If my protein were located in this cluster, proteins placed near it would likely share a similar SCOP classification to my protein.

C2. Protein Folding

original RCSB PDB structure of the 4UIG protein (a) tetrameric assembly, (b) monomeric structure of chain A

When I used ESMFold with the full sequence “GSHMTTTEAGASAPSPAVDGAVNQTARQAEADGTDIVTDHDRGVHGYHKQKAEHLKRLRRIEGQIRGLQRMVDEDVYCIDILTQVSASTKALQSFALQLLEEHLRHCVADAALKGGTEIDAKVEEATKAIGRLLRT” from RCSB, I noticed that the predicted structure in ESMFold is larger and different from the chain A structure in the RCSB model.

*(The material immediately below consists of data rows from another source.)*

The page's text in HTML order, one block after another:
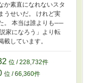
か素直になれないスタ
うせいだ。 けれど実
。 本当は誰よりも──
家になろう」より転
しています。
位 / 228,732件
位 / 66,360件
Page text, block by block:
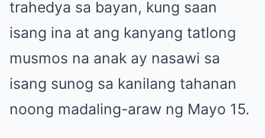
trahedya sa bayan, kung saan
isang ina at ang kanyang tatlong
musmos na anak ay nasawi sa
isang sunog sa kanilang tahanan
noong madaling-araw ng Mayo 15.
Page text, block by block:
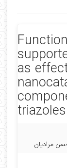
as
triazoles
مرادیان
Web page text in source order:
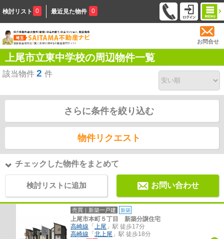
検討リスト 0 最近見た物件 0
お問合せ
上尾市立東中学校の周辺物件一覧
該当物件 2 件
さらに条件を絞り込む
物件リクエスト
チェックした物件をまとめて
検討リストに追加 お問い合わせ
売買｜新築一戸建 新築
上尾市本町５丁目 新築分譲住宅
高崎線 「 上尾 」駅 徒歩17分
高崎線 「 北上尾 」駅 徒歩18分

When examining the sequence on the PDB page to understand tge problem, I noticed that some residues are shown in grey. These residues are present in the sequence but were not resolved in the experimental structure. This is probably why they are not included in the PDB structural model, while ESMFold predicts their possible conformation. The new sequence is “HGYHKQKAEHLKRLRRIEGQIRGLQRMVDEDVYCIDILTQVSASTKALQSFALQLLEEHLRHCVADAALKGGTEIDAKVEEATKAIGRLLRT”

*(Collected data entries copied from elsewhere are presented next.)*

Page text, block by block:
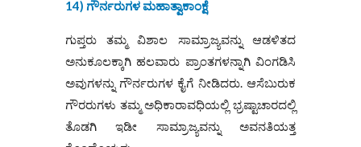
14) ಗೌರ್ನರುಗಳ ಮಹಾತ್ವಾಕಾಂಕ್ಷೆ
ಗುಪ್ತರು ತಮ್ಮ ವಿಶಾಲ ಸಾಮ್ರಾಜ್ಯವನ್ನು ಆಡಳಿತದ
ಅನುಕೂಲಕ್ಕಾಗಿ ಹಲವಾರು ಪ್ರಾಂತಗಳನ್ನಾಗಿ ವಿಂಗಡಿಸಿ
ಅವುಗಳನ್ನು ಗೌರ್ನರುಗಳ ಕೈಗೆ ನೀಡಿದರು. ಆಸೆಬುರುಕ
ಗೌರರುಗಳು ತಮ್ಮ ಅಧಿಕಾರಾವಧಿಯಲ್ಲಿ ಭ್ರಷ್ಟಾಚಾರದಲ್ಲಿ
ತೊಡಗಿ ಇಡೀ ಸಾಮ್ರಾಜ್ಯವನ್ನು ಅವನತಿಯತ್ತ

After correcting the sequence, ESMFold produced a model that is quite similar to the chain A structure in the RCSB PDB. ESMFold predicted structures, (a) model generated from the original sequence with missing residues removed, (b) structure with the one K to P mutation, which was predicted to have a high affect from the mutation scan, showing a slight disruption in the α helix, and (c) structure where seven amino acids were mutated to proline.

C3. Protein Generation

4UIG, score=2.4416, fixed_chains=[], designed_chains=[‘A’], model_name=v_48_020 (original sequence) HGYHKQKAEHLKRLRRIEGQIRGLQRMVDEDVYCIDILTQVSASTKALQSFALQLLEEHLRHCVADAALKGGTEIDAKVEEATKAIGRLLR

T=0.2, sample=0, score=1.0736, seq_recovery=0.1758 (generated sequence from the structure) GAAAAAAAALAARRAEIAAGERELAAMRAAGAPPAEIAAREAALAAARAALAAAVLARLRATALAAARALGAAAAAAAAAALAAAEAEAAA

When modeled with ESMFold, the generated sequence produces a structure that looks quite similar to the original one, even though it shares only about 17% amino acid identity with the native sequence. This suggests that the same helix backbone can be supported by different amino acid compositions. Also when we look at the scores, the designed sequence even appears more compatible with the backbone than the native sequence. But protein function depends not only on the overall fold but also on the specific chemical properties and diversity of amino acids, and having a similar structure does not necessarily mean that the protein would perform the same biological function.